ACTIVITY = In your copy, each line below is repeated exactly and no image appears.

COLLECTED MATERIAL =
--
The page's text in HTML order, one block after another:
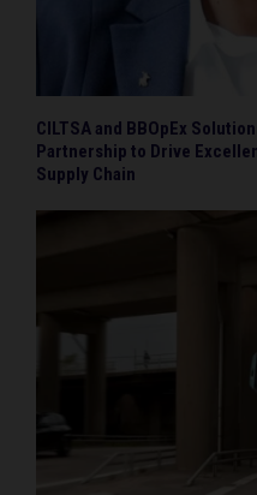
CILTSA and BBOpEx
Partnership to Drive
Supply Chain
--
RESULT FOR THIS EXERCISE =
The page's text in HTML order, one block after another:
CILTSA and BBOpEx
Partnership to Drive
Supply Chain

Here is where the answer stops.